Steve's Cycling Blog

Sweltering in Gonbad-e-Kavus (rest day)

With the air-conditioning cranking all night keeping the temperature and humidity in our room under control I had one of the bests night’s sleep I’ve had in a long time which was welcome after the last few nights where I’ve not been sleeping as well as I’d like.

Unfortunately the hotel breakfast wasn’t of the same calibre with an even less inspiring selection than in Ashgabat and the closest thing they have to coffee are sachets which contain powered coffee, powdered milk and artificial sweetener which apparently you add water to for a delicious cup of creamy coffee – what you end up with was just plain nasty!

A group of us (Roger, Rob, Ron, Michael, Bruno and I) headed out to walk into town and check out the only attraction on offer the UNESCO World Heritage Gonbad-e Qabus Tower.

The tower was built in 1006 AD on the orders of the ZiyaridAmir Shams ol-Ma’āli Qabus ibn Wushmgir (شمس المعالي قابوس بن وشمگير) [and] the baked-brick-built tower is an enormous decagon building with a conic roof, which forms the golden ratio Phi

Wikipedia

Even at around 0900 it was a a pretty hot and humid 4km walk but it was well worth the effort, it’s a pretty impressive structure particularly when you consider that it’s over 1000 years old.

The other amazing thing inside is the reverb which lasts for several seconds – there’s not much (nothing really) to see in this video clip, but hopefully you get the idea of the sound in there.

As we were making our way back through town we spotted this store, and simply had to go in

For what worked out to be less than $1USD I had three very tasty cakes and a can of mango juice, all in air-conditioned comfort – I have no idea how they make any money!

Back down through the town to the hotel, stopping along the way for a soft-serve ice-cream and to chat with the various locals who stopped us to talk to us – again I’m amazed by the quantity and quality of the English which is spoken even in a pretty rural town which (despite the UNESCO site) gets very few tourists.

I had a few work jobs and some administrivia to take care of before a late lunch and a stop at the supermarket – which is very new, and very flash, and very empty (of people) so again I have no idea how they will ever survive, but at least it was good for us to stock up.

Since then I’ve been working on blog posts, and a bit more work to keep things ticking over and tryi to get a few more ££ into the company bank account which is looking pretty empty right now!

This coming week is going to be a bit tougher than the last as we head through a fairly decent set of hills and on into Tehran.

Plans for the riding week ahead

Plans for the riding week ahead

The significant advantage of tomorrow is that we move away from the Caspian Sea and back into higher altitudes which will mean slightly lower temperatures but more importantly a drop in humidity which has been what’s made the last couple of days less comfortable.

We also get a bonus hotel night in the middle of this week – it’s amazing how much difference being able to have a shower and some air-conditioning makes to how comfortable a week is.

As you can see we get ‘transported’ (truck for the bikes, bus for us) into Tehran – the combination of population density, motorways and completely manic traffic mean that TDA have deemed it unsafe for us to ride in.

It’s a bit of a shame for the people leaving from Tehran, particularly Will and Charlie who have been with us since Beijing, that their final day will end in a bus.
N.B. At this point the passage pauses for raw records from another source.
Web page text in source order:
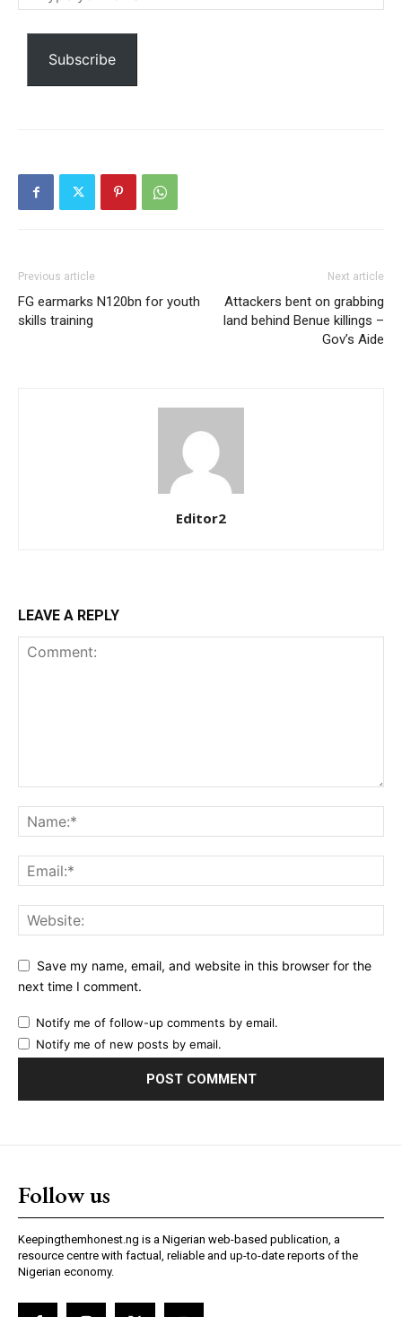
Free
Nullam eu erat condimentum
Orci varius natoque dolor
Member full access
Praesent euismod ac
Ut mollis pellentesque tortor
Nullam eu erat condimentum
Donec quis est ac felis
Orci varius natoque dolor
your
email…
Subscribe
Previous article
FG earmarks N120bn for youth
skills training
Next article
Attackers bent on grabbing
land behind Benue killings –
Gov’s Aide
Editor2
LEAVE A REPLY
Save my name, email, and website in this browser for the
next time I comment.
Notify me of follow-up comments by email.
Notify me of new posts by email.
Follow us
Keepingthemhonest.ng is a Nigerian web-based publication, a
resource centre with factual, reliable and up-to-date reports of the
Nigerian economy.
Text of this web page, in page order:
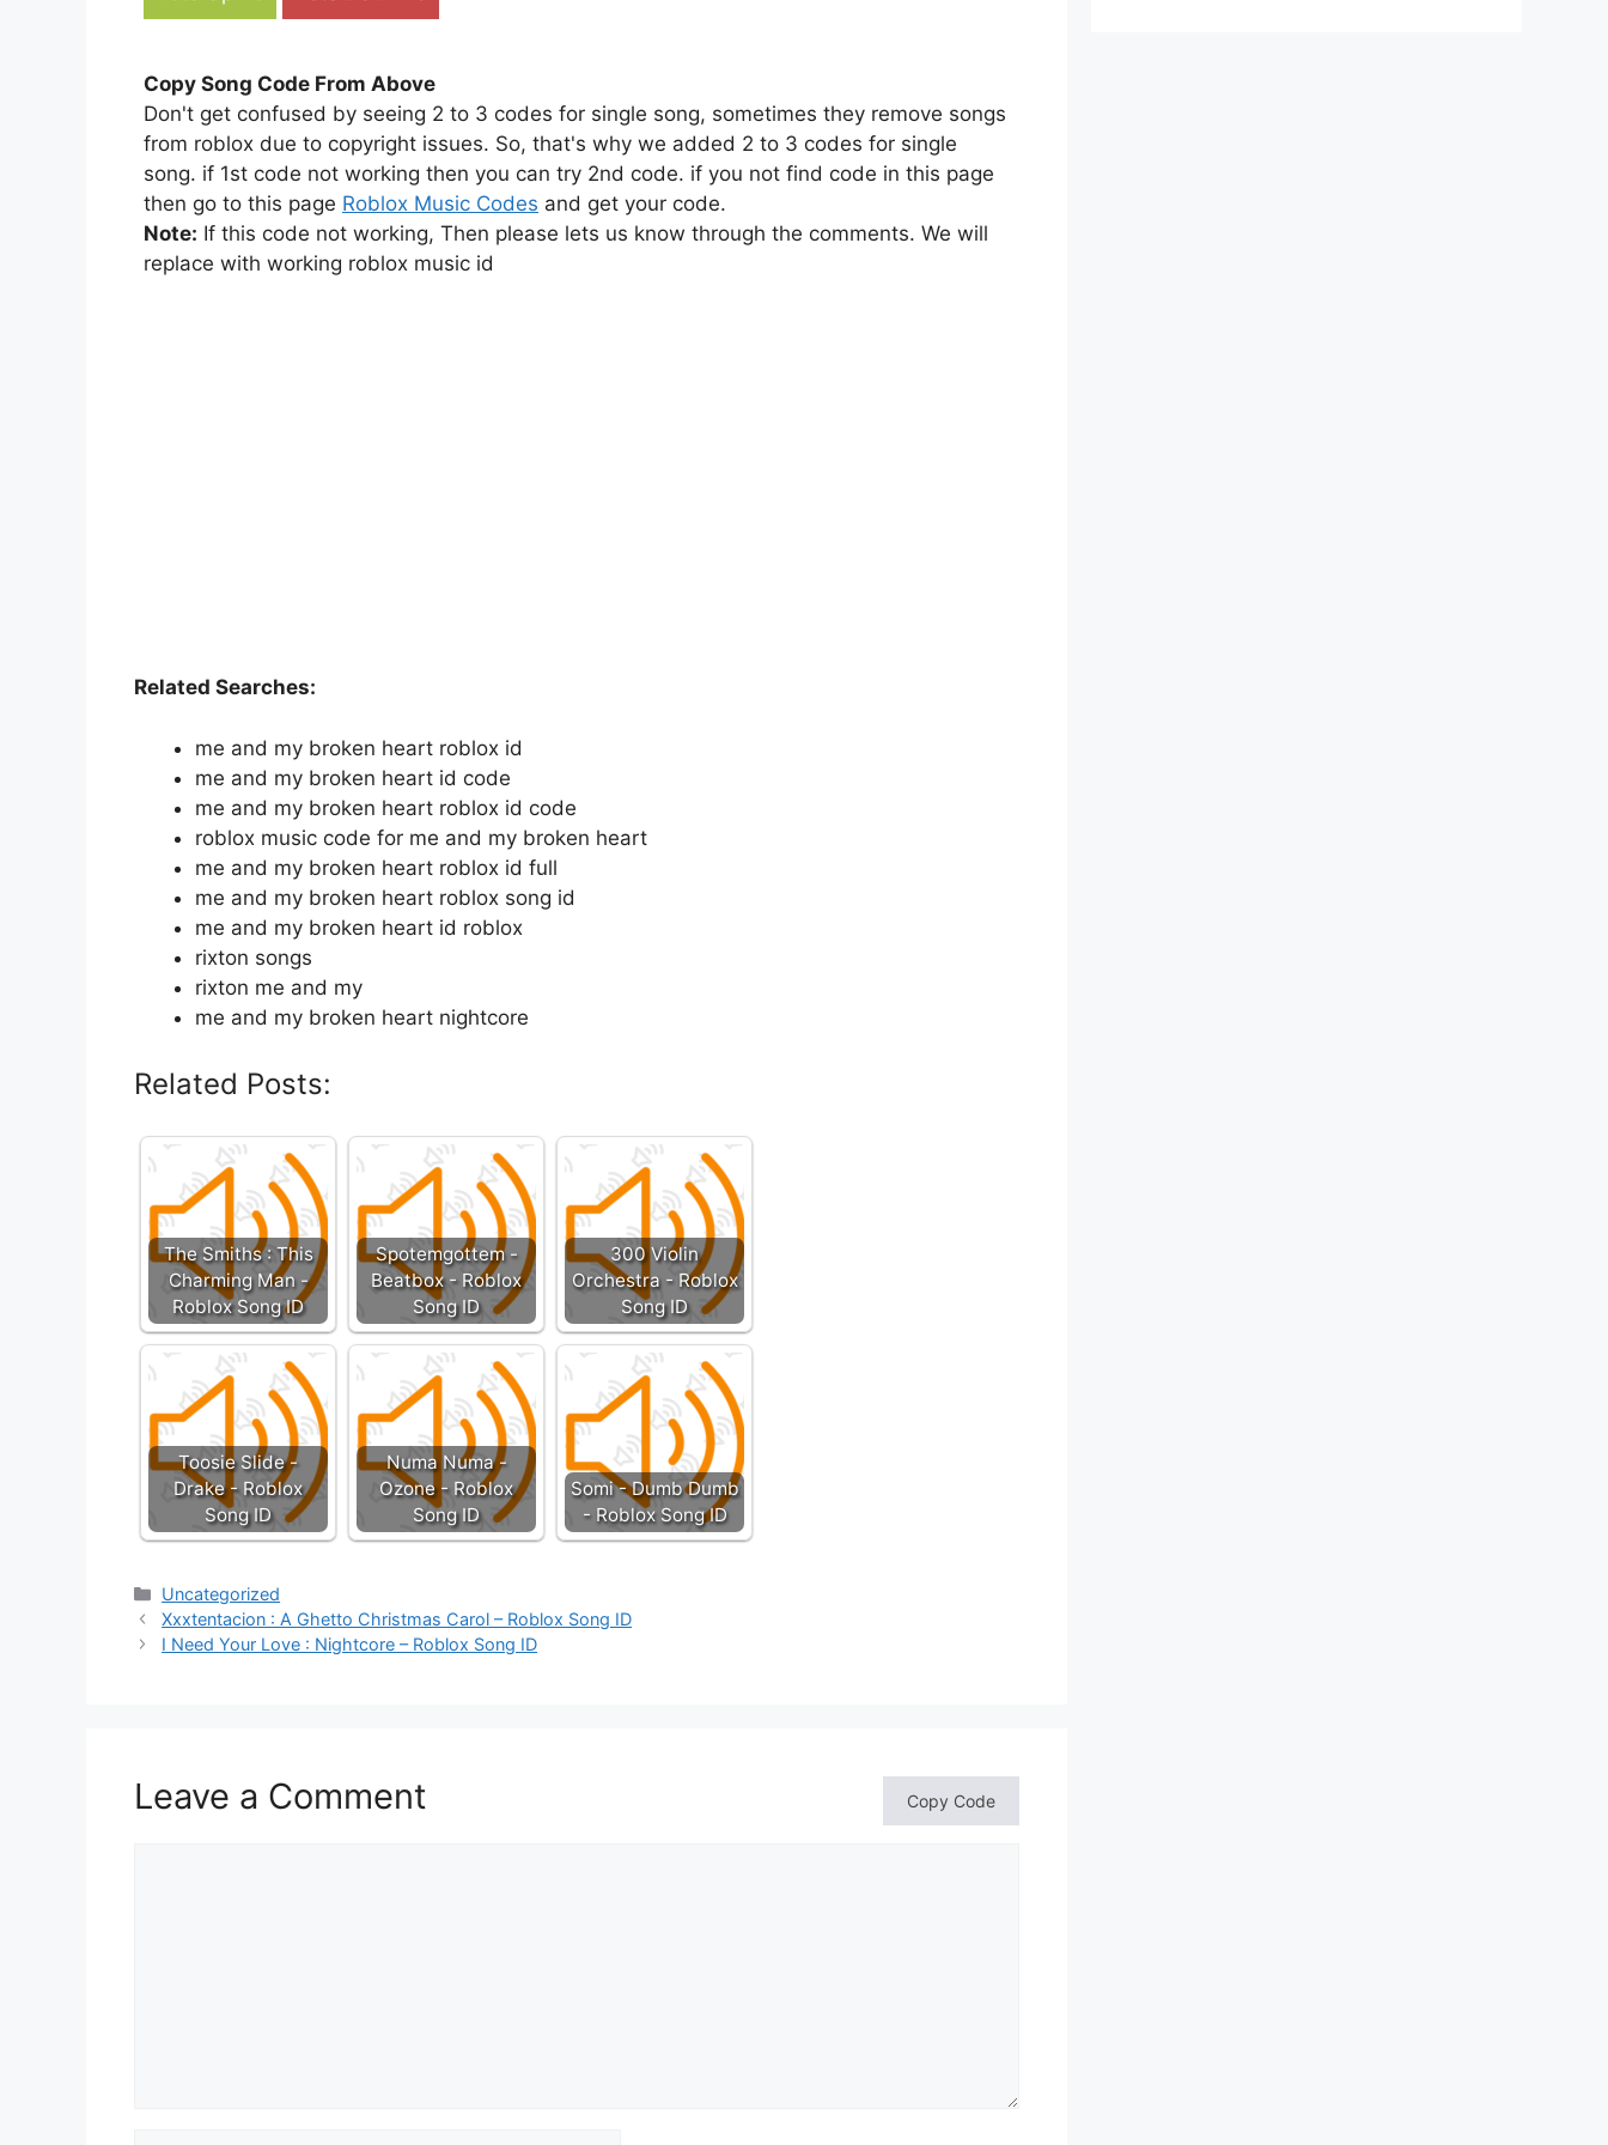
Copy Song Code From Above
Don't get confused by seeing 2 to 3 codes for single song, sometimes they remove songs
from roblox due to copyright issues. So, that's why we added 2 to 3 codes for single
song. if 1st code not working then you can try 2nd code. if you not find code in this page
then go to this page Roblox Music Codes and get your code.
Note: If this code not working, Then please lets us know through the comments. We will
replace with working roblox music id
Related Searches:
me and my broken heart roblox id
me and my broken heart id code
me and my broken heart roblox id code
roblox music code for me and my broken heart
me and my broken heart roblox id full
me and my broken heart roblox song id
me and my broken heart id roblox
rixton songs
rixton me and my
me and my broken heart nightcore
Related Posts:
The Smiths : This
Charming Man -
Roblox Song ID
Spotemgottem -
Beatbox - Roblox
Song ID
300 Violin
Orchestra - Roblox
Song ID
Toosie Slide -
Drake - Roblox
Song ID
Numa Numa -
Ozone - Roblox
Song ID
Somi - Dumb Dumb
- Roblox Song ID
Categories
Uncategorized
Xxxtentacion : A Ghetto Christmas Carol – Roblox Song ID
I Need Your Love : Nightcore – Roblox Song ID
Leave a Comment Copy Code

I hope they won’t do that as we head into Istanbul, that would be a real let-down! I don’t think they will as the hotel that we’re ending at is on the Asian side of the city – there’s no way to cross the Bosphorus by bike or on foot – and a reasonable distance from the busiest areas of the Asian CBD as well so fingers crossed we’ll be able to ride.

Right – time to go and get my bags sorted for tomorrow, then think about sone dinner and getting an early night for another fantastic night’s sleep before an 0500 alarm in the morning.